Exercise brief:
Only one stretch of the data below should be repeated: the lines from the line containing "operations to existing" through the line containing "programming language offer", inclusive, exactly as they are.

Information shown:

·····

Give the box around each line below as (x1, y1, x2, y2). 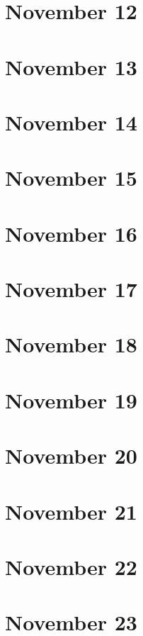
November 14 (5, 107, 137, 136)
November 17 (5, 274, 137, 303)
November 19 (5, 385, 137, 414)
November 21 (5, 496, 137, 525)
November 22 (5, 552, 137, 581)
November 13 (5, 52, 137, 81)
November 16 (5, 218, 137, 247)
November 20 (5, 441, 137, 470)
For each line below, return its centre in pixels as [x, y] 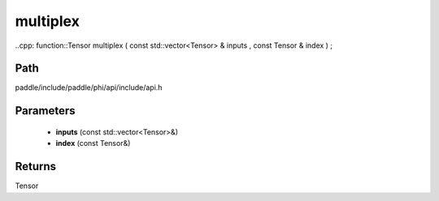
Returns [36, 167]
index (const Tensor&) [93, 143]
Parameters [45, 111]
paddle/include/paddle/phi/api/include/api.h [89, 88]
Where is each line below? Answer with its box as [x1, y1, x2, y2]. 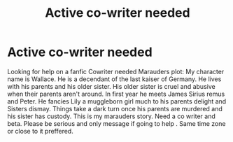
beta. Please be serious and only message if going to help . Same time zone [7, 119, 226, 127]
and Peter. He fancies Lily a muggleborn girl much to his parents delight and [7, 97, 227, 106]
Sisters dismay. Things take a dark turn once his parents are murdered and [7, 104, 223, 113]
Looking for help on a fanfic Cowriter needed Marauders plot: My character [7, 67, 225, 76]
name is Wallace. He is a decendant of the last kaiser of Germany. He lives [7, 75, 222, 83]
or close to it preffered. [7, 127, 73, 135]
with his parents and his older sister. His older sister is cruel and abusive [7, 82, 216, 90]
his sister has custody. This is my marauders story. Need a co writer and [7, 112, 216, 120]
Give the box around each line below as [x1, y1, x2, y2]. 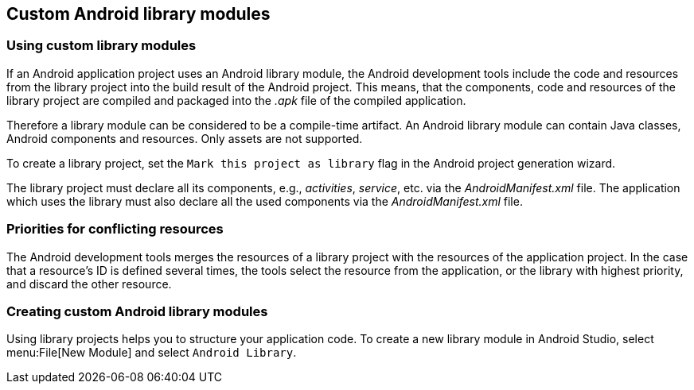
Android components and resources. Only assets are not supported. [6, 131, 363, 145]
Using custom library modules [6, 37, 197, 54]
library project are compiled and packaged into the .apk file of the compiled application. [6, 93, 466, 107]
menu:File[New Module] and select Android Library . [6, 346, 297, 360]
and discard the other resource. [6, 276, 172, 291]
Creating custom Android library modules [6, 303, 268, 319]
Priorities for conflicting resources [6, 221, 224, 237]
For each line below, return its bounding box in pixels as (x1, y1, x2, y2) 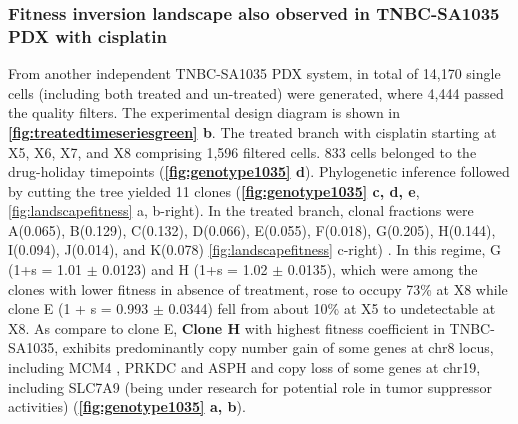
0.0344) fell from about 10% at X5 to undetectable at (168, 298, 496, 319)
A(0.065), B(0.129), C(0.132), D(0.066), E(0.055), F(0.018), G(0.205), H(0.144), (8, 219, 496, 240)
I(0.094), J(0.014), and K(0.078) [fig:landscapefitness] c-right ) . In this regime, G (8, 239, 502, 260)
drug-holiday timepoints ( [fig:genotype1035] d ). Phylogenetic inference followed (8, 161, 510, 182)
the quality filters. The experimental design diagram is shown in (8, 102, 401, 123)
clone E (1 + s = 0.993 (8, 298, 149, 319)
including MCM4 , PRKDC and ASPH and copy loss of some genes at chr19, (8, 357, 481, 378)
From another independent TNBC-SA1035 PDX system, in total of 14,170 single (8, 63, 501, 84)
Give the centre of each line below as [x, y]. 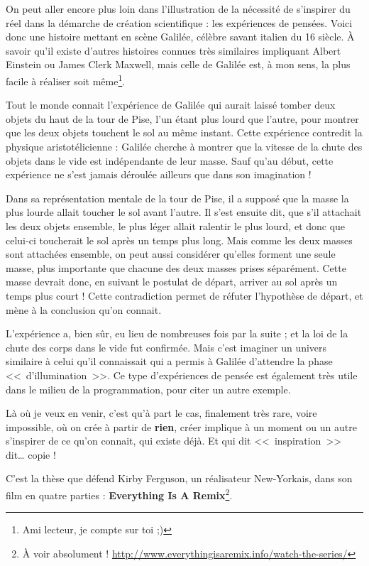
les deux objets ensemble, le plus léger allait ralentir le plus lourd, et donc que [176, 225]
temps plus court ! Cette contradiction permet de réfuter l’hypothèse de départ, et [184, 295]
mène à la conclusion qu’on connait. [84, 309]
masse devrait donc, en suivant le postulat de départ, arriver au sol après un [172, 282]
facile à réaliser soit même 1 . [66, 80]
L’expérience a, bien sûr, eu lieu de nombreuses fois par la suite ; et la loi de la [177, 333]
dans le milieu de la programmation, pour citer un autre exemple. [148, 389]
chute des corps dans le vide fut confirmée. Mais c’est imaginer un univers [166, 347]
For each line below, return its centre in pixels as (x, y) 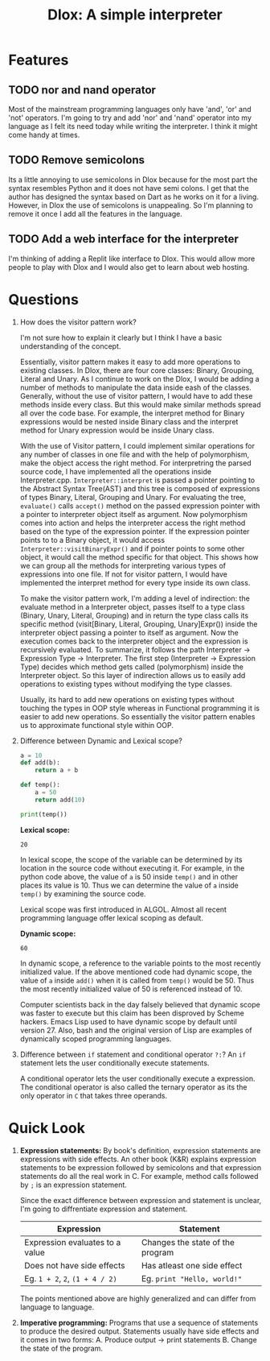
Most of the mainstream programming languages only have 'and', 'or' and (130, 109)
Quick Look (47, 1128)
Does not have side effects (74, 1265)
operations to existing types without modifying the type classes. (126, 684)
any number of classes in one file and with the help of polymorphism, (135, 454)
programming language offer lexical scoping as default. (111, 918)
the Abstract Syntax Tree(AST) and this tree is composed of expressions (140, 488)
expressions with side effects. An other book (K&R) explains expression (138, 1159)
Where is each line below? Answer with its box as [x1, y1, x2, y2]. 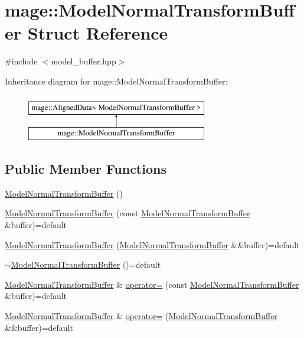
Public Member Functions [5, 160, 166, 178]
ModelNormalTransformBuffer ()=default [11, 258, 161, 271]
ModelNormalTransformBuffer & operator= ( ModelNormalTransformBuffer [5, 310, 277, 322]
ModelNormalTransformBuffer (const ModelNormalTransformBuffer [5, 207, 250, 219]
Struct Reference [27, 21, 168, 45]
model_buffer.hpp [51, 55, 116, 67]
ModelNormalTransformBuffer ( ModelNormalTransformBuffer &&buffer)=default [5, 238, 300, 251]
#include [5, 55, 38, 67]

·····

Completed exercise:
operations to existing types without modifying the type classes. (126, 684)
any number of classes in one file and with the help of polymorphism, (135, 454)
programming language offer lexical scoping as default. (111, 918)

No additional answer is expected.